*EXERCISE*. The entries that follow include a run beginning at the line with "ERIGERON HETEROPHYLLUM. SWEET-SCABIOUS." and ending at the line with "Henriette's herbal distance"; restate that run word for word and leave the rest out.

[Extracted data entries]
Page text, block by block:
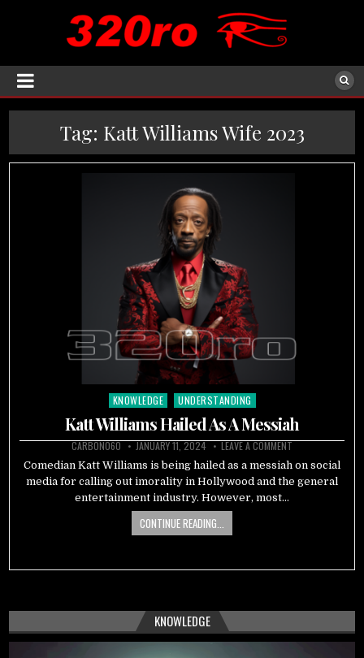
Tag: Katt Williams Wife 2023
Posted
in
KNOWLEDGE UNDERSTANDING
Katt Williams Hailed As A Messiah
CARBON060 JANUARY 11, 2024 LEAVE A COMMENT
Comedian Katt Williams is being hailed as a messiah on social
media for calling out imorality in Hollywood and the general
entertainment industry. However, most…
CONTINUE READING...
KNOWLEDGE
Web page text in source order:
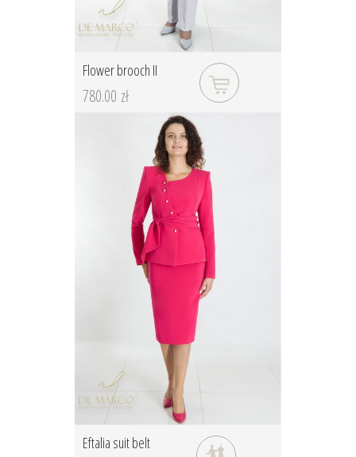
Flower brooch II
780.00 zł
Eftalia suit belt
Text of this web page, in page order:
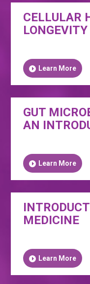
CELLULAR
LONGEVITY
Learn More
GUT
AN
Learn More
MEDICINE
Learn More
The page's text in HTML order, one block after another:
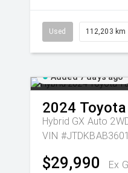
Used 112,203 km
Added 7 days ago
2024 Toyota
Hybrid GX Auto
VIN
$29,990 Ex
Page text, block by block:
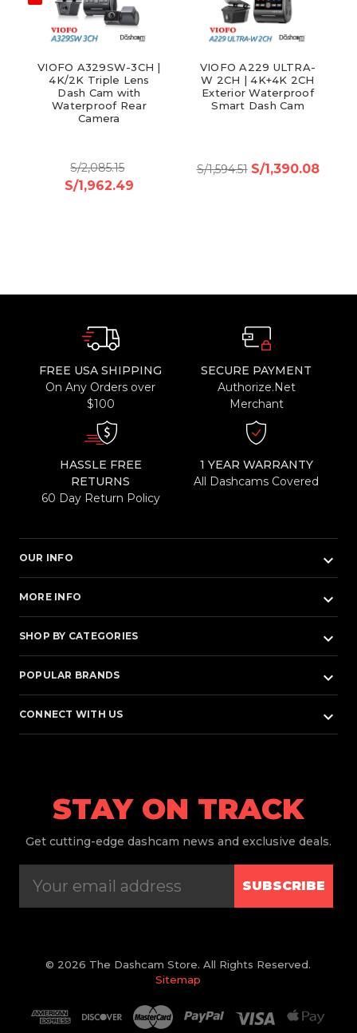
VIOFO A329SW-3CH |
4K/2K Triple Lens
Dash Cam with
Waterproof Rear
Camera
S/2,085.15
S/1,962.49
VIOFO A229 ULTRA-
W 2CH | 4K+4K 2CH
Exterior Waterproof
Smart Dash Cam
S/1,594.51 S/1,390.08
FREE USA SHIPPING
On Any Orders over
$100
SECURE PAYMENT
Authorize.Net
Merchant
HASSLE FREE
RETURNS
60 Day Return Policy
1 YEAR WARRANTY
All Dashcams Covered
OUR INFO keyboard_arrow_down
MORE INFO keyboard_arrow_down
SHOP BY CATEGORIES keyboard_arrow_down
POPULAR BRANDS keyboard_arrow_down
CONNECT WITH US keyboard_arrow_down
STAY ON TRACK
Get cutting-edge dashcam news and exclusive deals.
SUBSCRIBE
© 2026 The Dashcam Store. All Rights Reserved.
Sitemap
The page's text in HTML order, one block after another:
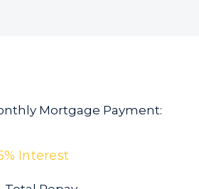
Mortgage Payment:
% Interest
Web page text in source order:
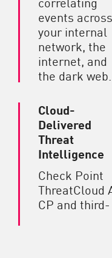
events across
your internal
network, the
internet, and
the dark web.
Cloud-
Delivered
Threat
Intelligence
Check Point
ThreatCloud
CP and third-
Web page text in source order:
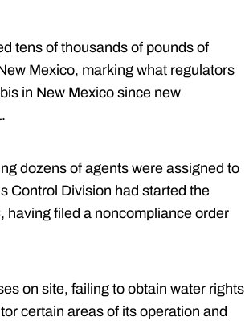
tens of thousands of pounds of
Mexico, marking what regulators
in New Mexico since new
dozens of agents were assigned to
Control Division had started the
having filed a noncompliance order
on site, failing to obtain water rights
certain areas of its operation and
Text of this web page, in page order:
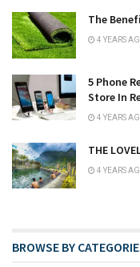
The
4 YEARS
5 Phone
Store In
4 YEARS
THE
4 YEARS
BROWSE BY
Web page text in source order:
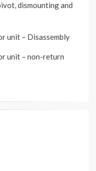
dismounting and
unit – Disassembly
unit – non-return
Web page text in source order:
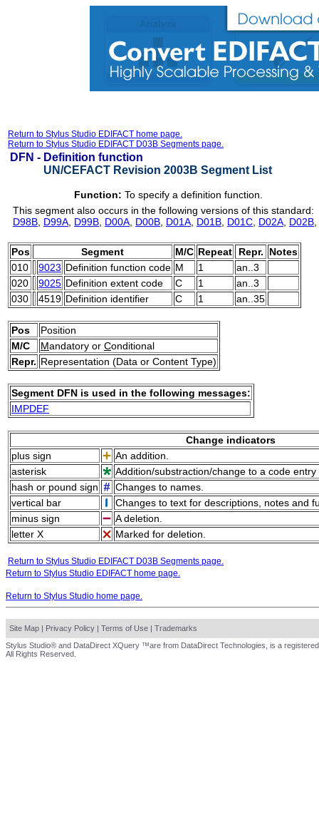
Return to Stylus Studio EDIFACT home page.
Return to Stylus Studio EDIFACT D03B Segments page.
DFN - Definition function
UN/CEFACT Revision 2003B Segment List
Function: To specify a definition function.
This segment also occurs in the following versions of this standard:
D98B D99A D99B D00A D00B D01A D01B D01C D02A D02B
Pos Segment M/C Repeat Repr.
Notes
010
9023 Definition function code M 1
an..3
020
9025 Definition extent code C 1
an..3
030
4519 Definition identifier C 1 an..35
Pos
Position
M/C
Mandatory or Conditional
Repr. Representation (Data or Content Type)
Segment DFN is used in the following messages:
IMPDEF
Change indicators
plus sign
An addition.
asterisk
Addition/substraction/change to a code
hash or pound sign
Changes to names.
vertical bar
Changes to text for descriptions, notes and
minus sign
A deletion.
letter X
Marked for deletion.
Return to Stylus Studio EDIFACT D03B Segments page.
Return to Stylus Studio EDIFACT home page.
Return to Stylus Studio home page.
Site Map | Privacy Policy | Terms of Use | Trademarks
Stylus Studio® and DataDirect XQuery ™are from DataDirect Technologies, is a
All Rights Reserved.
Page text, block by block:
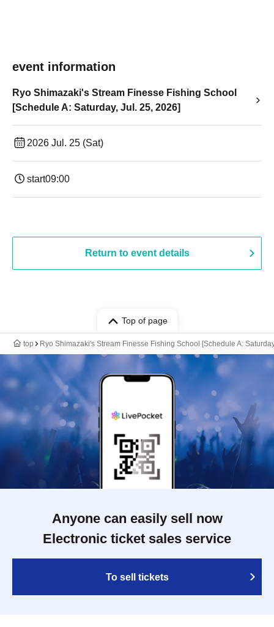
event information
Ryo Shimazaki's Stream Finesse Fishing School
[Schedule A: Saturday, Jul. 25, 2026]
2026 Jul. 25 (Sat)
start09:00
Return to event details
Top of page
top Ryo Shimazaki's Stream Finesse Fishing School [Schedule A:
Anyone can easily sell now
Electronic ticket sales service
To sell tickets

...

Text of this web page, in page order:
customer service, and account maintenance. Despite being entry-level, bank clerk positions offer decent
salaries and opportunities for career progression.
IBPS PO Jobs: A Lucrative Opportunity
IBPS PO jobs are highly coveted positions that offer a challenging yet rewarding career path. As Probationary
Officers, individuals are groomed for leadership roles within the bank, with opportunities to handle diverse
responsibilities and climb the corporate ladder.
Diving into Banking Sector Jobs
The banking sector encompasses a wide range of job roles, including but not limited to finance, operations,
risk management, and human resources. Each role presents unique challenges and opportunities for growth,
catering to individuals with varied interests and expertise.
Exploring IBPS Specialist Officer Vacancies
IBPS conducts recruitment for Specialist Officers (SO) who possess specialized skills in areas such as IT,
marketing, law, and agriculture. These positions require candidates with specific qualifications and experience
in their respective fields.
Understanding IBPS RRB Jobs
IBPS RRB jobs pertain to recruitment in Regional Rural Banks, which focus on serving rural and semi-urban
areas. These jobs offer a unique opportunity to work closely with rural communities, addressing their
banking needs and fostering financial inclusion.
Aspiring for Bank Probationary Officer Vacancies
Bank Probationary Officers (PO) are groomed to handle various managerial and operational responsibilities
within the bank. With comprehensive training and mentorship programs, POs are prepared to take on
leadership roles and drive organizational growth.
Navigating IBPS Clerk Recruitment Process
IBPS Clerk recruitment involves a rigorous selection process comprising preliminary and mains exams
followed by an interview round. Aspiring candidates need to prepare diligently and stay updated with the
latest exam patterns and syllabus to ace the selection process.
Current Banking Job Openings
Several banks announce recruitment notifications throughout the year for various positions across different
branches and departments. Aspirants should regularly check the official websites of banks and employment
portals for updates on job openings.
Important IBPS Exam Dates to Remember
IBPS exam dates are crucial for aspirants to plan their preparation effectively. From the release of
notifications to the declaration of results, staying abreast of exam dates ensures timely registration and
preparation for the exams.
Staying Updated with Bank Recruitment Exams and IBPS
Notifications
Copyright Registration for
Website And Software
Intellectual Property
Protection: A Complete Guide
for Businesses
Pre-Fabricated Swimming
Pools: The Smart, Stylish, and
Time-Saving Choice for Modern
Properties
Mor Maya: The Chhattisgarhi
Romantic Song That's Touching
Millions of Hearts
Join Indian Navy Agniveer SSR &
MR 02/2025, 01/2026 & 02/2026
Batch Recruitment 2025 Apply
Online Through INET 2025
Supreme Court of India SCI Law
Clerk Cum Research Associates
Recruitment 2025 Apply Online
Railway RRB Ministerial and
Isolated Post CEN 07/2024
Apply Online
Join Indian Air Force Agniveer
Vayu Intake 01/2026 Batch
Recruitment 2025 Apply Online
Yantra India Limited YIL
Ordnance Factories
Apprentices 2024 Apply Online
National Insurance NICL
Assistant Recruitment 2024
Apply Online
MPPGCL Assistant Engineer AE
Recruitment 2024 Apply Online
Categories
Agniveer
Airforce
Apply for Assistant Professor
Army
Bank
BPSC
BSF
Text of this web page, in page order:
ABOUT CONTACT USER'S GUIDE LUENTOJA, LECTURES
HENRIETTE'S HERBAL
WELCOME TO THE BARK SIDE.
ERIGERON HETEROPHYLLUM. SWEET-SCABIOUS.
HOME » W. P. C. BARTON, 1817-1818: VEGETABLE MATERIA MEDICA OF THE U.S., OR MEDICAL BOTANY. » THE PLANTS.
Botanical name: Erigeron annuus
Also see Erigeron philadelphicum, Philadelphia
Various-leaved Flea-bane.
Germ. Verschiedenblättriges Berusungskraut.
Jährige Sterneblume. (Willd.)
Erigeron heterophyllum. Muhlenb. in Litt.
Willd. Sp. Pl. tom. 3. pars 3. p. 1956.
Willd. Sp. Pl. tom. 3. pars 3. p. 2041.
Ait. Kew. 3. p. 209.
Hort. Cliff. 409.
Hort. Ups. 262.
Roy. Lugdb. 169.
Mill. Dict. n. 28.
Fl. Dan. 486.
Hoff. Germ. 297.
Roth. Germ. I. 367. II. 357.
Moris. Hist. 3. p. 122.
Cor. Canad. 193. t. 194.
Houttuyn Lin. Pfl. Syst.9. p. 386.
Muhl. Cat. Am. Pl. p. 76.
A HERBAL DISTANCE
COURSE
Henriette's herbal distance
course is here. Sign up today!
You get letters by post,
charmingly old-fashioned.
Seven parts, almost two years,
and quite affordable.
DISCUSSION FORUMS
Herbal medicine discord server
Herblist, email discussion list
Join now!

* * *

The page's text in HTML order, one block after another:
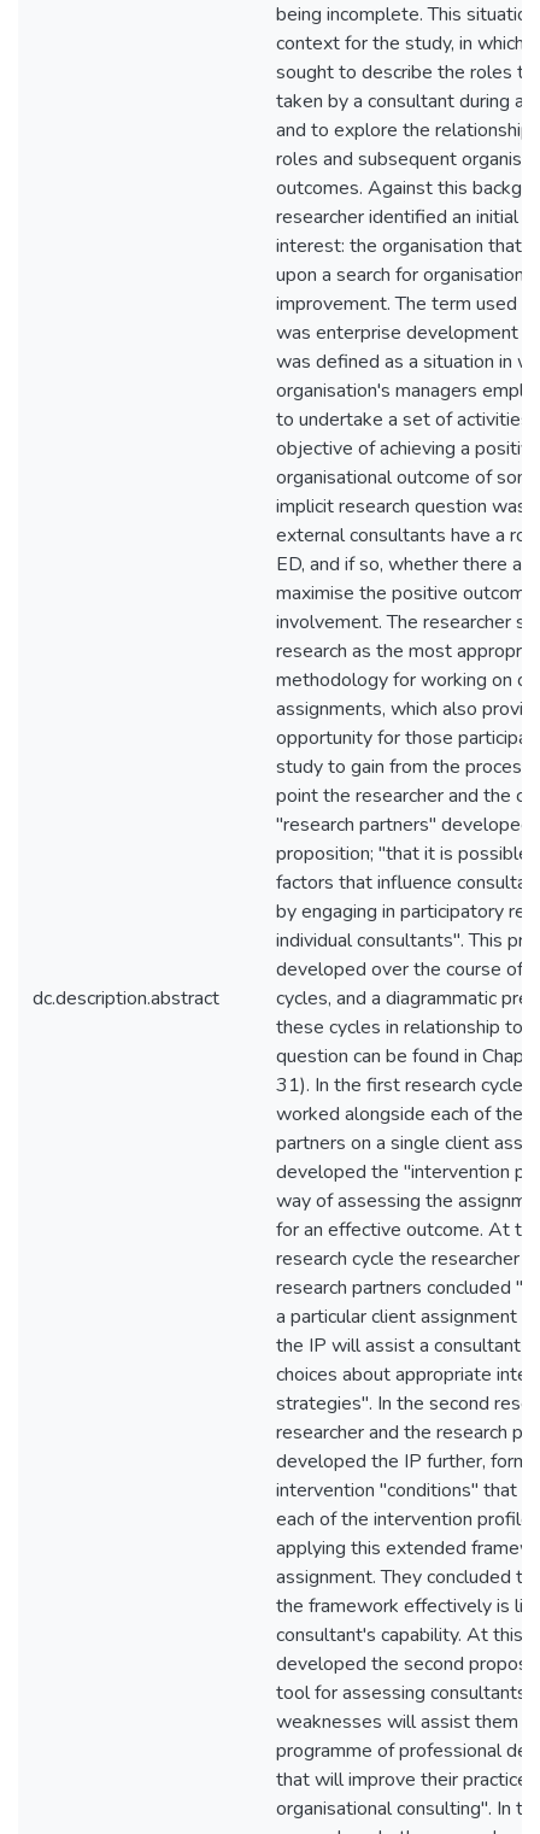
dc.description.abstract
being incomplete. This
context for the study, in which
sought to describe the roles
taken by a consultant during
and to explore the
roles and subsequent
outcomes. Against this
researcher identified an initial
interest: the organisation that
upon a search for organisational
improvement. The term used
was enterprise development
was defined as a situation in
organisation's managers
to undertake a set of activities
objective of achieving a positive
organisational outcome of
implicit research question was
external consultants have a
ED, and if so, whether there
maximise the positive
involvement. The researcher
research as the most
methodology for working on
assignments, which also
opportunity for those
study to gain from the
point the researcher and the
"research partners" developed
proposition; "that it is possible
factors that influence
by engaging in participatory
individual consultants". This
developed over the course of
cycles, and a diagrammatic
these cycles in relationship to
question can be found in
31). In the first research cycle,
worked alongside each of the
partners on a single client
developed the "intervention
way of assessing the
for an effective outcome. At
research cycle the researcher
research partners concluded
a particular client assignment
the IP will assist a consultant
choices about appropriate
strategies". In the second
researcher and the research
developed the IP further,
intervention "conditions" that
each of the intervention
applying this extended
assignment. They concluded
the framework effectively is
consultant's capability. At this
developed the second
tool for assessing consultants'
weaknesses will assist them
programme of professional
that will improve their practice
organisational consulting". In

*EXPECTED ANSWER*.
ERIGERON HETEROPHYLLUM. SWEET-SCABIOUS.
HOME » W. P. C. BARTON, 1817-1818: VEGETABLE MATERIA MEDICA OF THE U.S., OR MEDICAL BOTANY. » THE PLANTS.
Botanical name: Erigeron annuus
Also see Erigeron philadelphicum, Philadelphia
Various-leaved Flea-bane.
Germ. Verschiedenblättriges Berusungskraut.
Jährige Sterneblume. (Willd.)
Erigeron heterophyllum. Muhlenb. in Litt.
Willd. Sp. Pl. tom. 3. pars 3. p. 1956.
Willd. Sp. Pl. tom. 3. pars 3. p. 2041.
Ait. Kew. 3. p. 209.
Hort. Cliff. 409.
Hort. Ups. 262.
Roy. Lugdb. 169.
Mill. Dict. n. 28.
Fl. Dan. 486.
Hoff. Germ. 297.
Roth. Germ. I. 367. II. 357.
Moris. Hist. 3. p. 122.
Cor. Canad. 193. t. 194.
Houttuyn Lin. Pfl. Syst.9. p. 386.
Muhl. Cat. Am. Pl. p. 76.
A HERBAL DISTANCE
COURSE
Henriette's herbal distance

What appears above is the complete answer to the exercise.